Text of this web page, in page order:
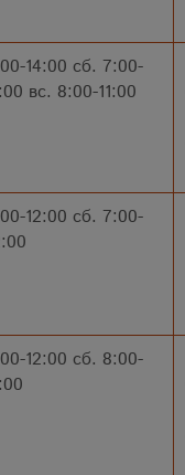
14:00 сб. 7:00-
вс. 8:00-11:00
12:00 сб. 7:00-
12:00 сб. 8:00-
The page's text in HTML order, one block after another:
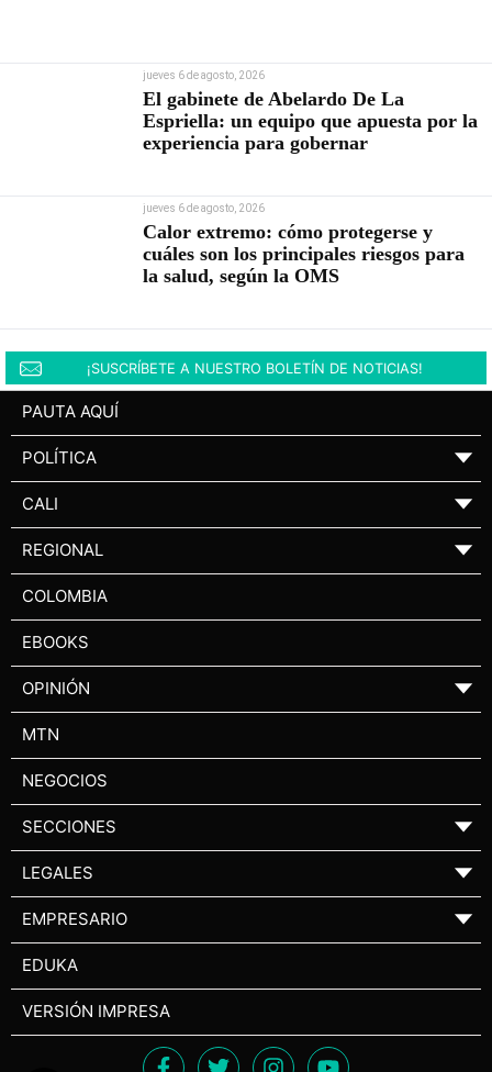
jueves 6 de agosto, 2026
El gabinete de Abelardo De La
Espriella: un equipo que apuesta por la
experiencia para gobernar
jueves 6 de agosto, 2026
Calor extremo: cómo protegerse y
cuáles son los principales riesgos para
la salud, según la OMS
¡SUSCRÍBETE A NUESTRO BOLETÍN DE NOTICIAS!
PAUTA AQUÍ
POLÍTICA ▼
CALI ▼
REGIONAL ▼
COLOMBIA
EBOOKS
OPINIÓN ▼
MTN
NEGOCIOS
SECCIONES ▼
LEGALES ▼
EMPRESARIO ▼
EDUKA
VERSIÓN IMPRESA
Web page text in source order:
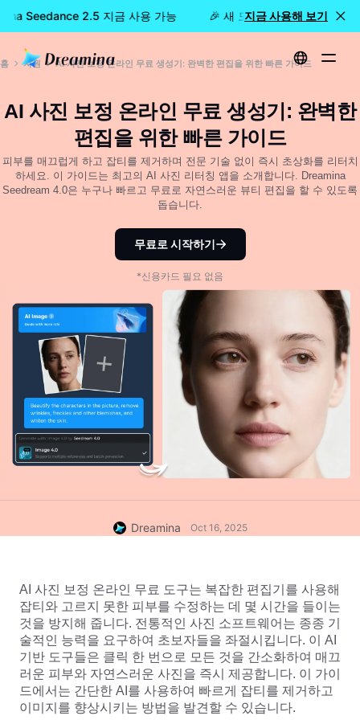
Seedance 2.5 지금 사용 가능 🎉 새 모델 출시: Dreamina
지금 사용해 보기
홈 자원 AI 사진 보정 온라인 무료 생성기: 완벽한 편집을 위한 빠른 가이드
AI 사진 보정 온라인 무료 생성기: 완벽한
편집을 위한 빠른 가이드
피부를 매끄럽게 하고 잡티를 제거하며 전문 기술 없이 즉시 초상화를 리터치
하세요. 이 가이드는 최고의 AI 사진 리터칭 앱을 소개합니다. Dreamina
Seedream 4.0은 누구나 빠르고 무료로 자연스러운 뷰티 편집을 할 수 있도록
돕습니다.
무료로 시작하기
*신용카드 필요 없음
Dreamina Oct 16, 2025
AI 사진 보정 온라인 무료 도구는 복잡한 편집기를 사용해
잡티와 고르지 못한 피부를 수정하는 데 몇 시간을 들이는
것을 방지해 줍니다. 전통적인 사진 소프트웨어는 종종 기
술적인 능력을 요구하여 초보자들을 좌절시킵니다. 이 AI
기반 도구들은 클릭 한 번으로 모든 것을 간소화하여 매끄
러운 피부와 자연스러운 사진을 즉시 제공합니다. 이 가이
드에서는 간단한 AI를 사용하여 빠르게 잡티를 제거하고
이미지를 향상시키는 방법을 발견할 수 있습니다.
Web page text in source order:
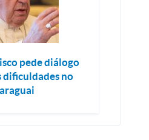
pede diálogo
dificuldades no
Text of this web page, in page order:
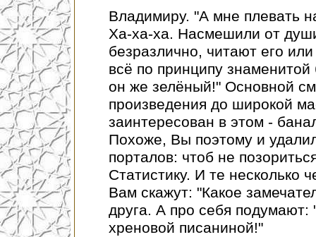
Владимиру. "А мне плевать
Ха-ха-ха. Насмешили от
безразлично, читают его
всё по принципу
он же зелёный!" Основной
произведения до широкой
заинтересован в этом -
Похоже, Вы поэтому и
порталов: чтоб не
Статистику. И те несколько
Вам скажут: "Какое
друга. А про себя
хреновой писаниной!"
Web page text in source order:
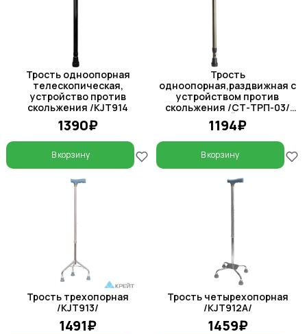
Трость одноопорная
телескопическая,
устройство против
скольжения /KJT914
1390₽
В корзину
Трость
одноопорная,раздвижная с
устройством против
скольжения /СТ-ТРП-03/
КРЕЙТ
1194₽
В корзину
Трость трехопорная
/KJT913/
1491₽
Трость четырехопорная
/KJT912А/
1459₽
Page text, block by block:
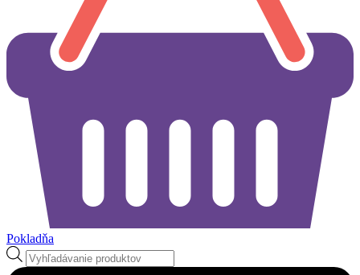
Pokladňa
Products
search
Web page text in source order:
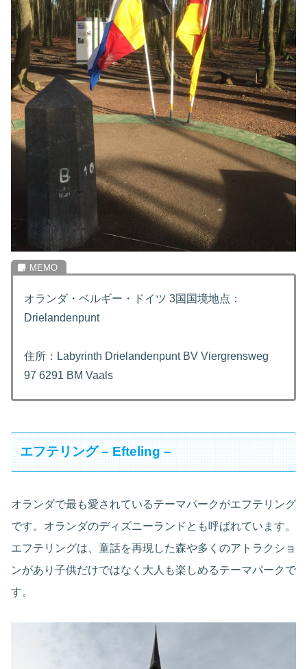
オランダ・ベルギー・ドイツ 3国国境地点：
Drielandenpunt
住所：Labyrinth Drielandenpunt BV Viergrensweg
97 6291 BM Vaals
エフテリング – Efteling –
オランダで最も愛されているテーマパークがエフテリング
です。オランダのディズニーランドとも呼ばれています。
エフテリングは、童話を再現した森や多くのアトラクショ
ンがあり子供だけではなく大人も楽しめるテーマパークで
す。
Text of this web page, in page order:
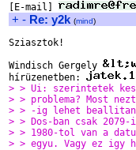
[E-mail]
+ - Re: y2k (mind)
Sziasztok!
Windisch Gergely
hírüzenetben:
> > Ui: szerintetek
> > problema? Most
> > -ig lehet
> > Dos-ban csak
> > 1980-tol van a
> > egyu. Vagy ez igy
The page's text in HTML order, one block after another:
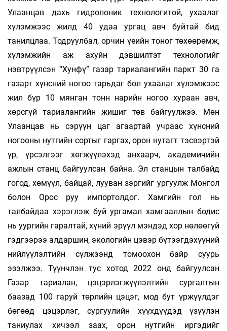
Улаанцав дахь гидропоник технологитой, ухаалаг
хүлэмжээс жилд 40 удаа ургац авч буйтай бид
танилцлаа. Тодруулбал, орчин үеийн тоног төхөөрөмж,
хүлэмжийн аж ахуйн дэвшилтэт технологийг
нэвтрүүлсэн “Хунфү” газар тариалангийн паркт 30 га
газарт хүнсний ногоо тарьдаг бол ухаалаг хүлэмжээс
жил бүр 10 мянган тонн нарийн ногоо хураан авч,
хөрсгүй тариалангийн жишиг төв байгуулжээ. Мөн
Улаанцав нь сэрүүн цаг агаартай учраас хүнсний
ногооны нутгийн сортыг гаргах, орон нутагт тэсвэртэй
үр, үрсэлгээг хөгжүүлэхэд анхаарч, академичийн
ажлын станц байгуулсан байна. Эл станцын талбайд
гогод, хөмүүл, байцай, лууван зэргийг ургуулж Монгол
болон Орос руу импортолдог. Хамгийн гол нь
талбайдаа хэрэглэж буй ур­гамал хамгааллын бодис
нь уургийн гаралтай, хүний эрүүл мэндэд хор нөлөөгүй
гэдгээрээ алдаршин, экологийн цэвэр бүтээгдэхүүний
нийлүүлэлтийн сүлжээнд томоохон байр суурь
эзэлжээ. Түүнчлэн тус хотод 2022 онд байгуулсан
Газар тариалан, цэцэрлэгжүүлэлтийн сургалтын
баазад 100 гаруй төрлийн цэцэг, мод бут үржүүлдэг
бөгөөд цэцэрлэг, сургуулийн хүүхдүүдэд үзүүлэн
таниулах хичээл заах, орон нутгийн иргэдийг
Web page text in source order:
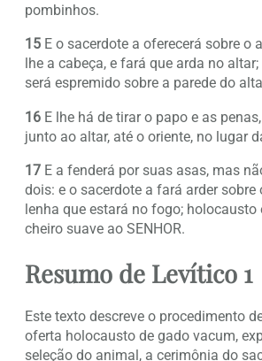
pombinhos.
15 E o sacerdote a oferecerá sobre o
lhe a cabeça, e fará que arda no
será espremido sobre a parede do
16 E lhe há de tirar o papo e as
junto ao altar, até o oriente, no lugar
17 E a fenderá por suas asas, mas
dois: e o sacerdote a fará arder sobre
lenha que estará no fogo; holocausto
cheiro suave ao SENHOR.
Resumo de Levítico 1
Este texto descreve o procedimento
oferta holocausto de gado vacum,
seleção do animal, a cerimônia do
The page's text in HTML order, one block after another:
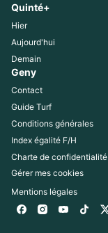
Quinté+
Hier
Aujourd'hui
Demain
Geny
Contact
Guide Turf
Conditions générales
Index égalité F/H
Charte de confidentialité
Gérer mes cookies
Mentions légales
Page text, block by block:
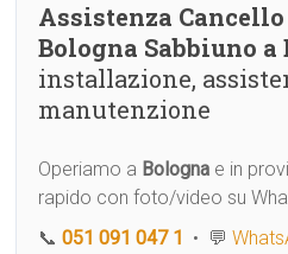
Assistenza Cancello
Bologna Sabbiuno a
installazione,
manutenzione
Operiamo a Bologna e in
rapido con foto/video su
📞051 091 047 1 • 💬
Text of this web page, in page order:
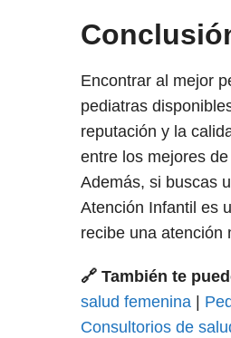
Encontrar al mejor
pediatras
reputación y la
entre los mejores
Además, si buscas
Atención Infantil es
recibe una atención
🔗 También te
salud femenina|
Consultorios de
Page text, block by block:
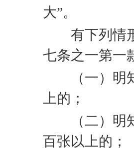
大”。
有下列情形
七条之一第一
（一）明知
上的；
（二）明知
百张以上的；
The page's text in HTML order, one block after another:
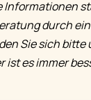
durch
Sie sich
ist es immer
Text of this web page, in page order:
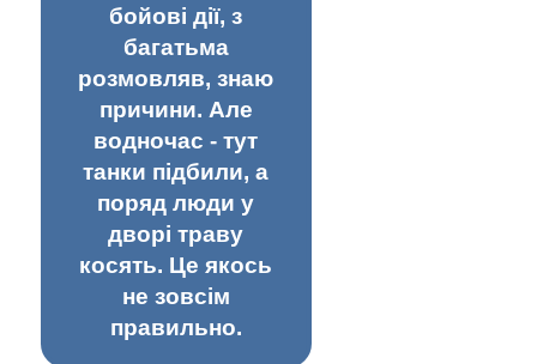
бойові дії, з
багатьма
розмовляв, знаю
причини. Але
водночас - тут
танки підбили, а
поряд люди у
дворі траву
косять. Це якось
не зовсім
правильно.
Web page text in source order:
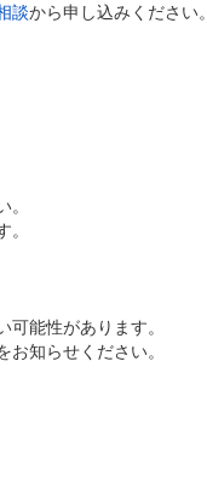
談から申し込みください。
能性があります。
知らせください。
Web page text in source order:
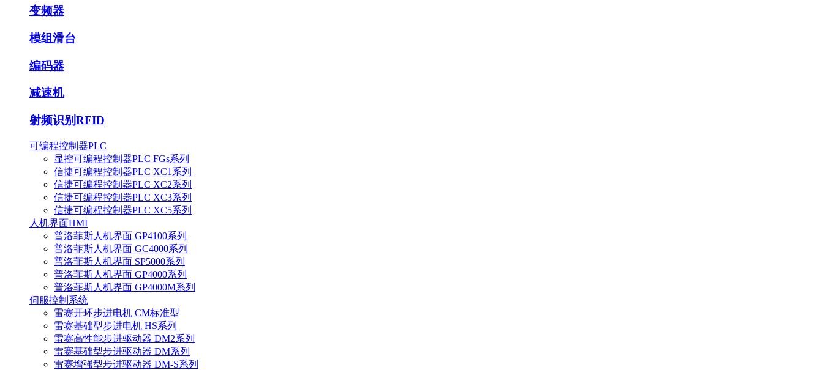
变频器
模组滑台
编码器
减速机
射频识别RFID
可编程控制器PLC
显控可编程控制器PLC FGs系列
信捷可编程控制器PLC XC1系列
信捷可编程控制器PLC XC2系列
信捷可编程控制器PLC XC3系列
信捷可编程控制器PLC XC5系列
人机界面HMI
普洛菲斯人机界面 GP4100系列
普洛菲斯人机界面 GC4000系列
普洛菲斯人机界面 SP5000系列
普洛菲斯人机界面 GP4000系列
普洛菲斯人机界面 GP4000M系列
伺服控制系统
雷赛开环步进电机 CM标准型
雷赛基础型步进电机 HS系列
雷赛高性能步进驱动器 DM2系列
雷赛基础型步进驱动器 DM系列
雷赛增强型步进驱动器 DM-S系列
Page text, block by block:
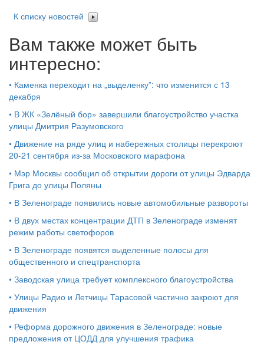
К списку новостей
Вам также может быть
интересно:
• Каменка переходит на „выделенку”: что изменится с 13
декабря
• В ЖК «Зелёный бор» завершили благоустройство участка
улицы Дмитрия Разумовского
• Движение на ряде улиц и набережных столицы перекроют
20-21 сентября из-за Московского марафона
• Мэр Москвы сообщил об открытии дороги от улицы Эдварда
Грига до улицы Поляны
• В Зеленограде появились новые автомобильные развороты
• В двух местах концентрации ДТП в Зеленограде изменят
режим работы светофоров
• В Зеленограде появятся выделенные полосы для
общественного и спецтранспорта
• Заводская улица требует комплексного благоустройства
• Улицы Радио и Летчицы Тарасовой частично закроют для
движения
• Реформа дорожного движения в Зеленограде: новые
предложения от ЦОДД для улучшения трафика
----
__Task directions__
Each line in the material with "salud" in it must be reported.

__The answer__
la salud, según la OMS
salud femenina|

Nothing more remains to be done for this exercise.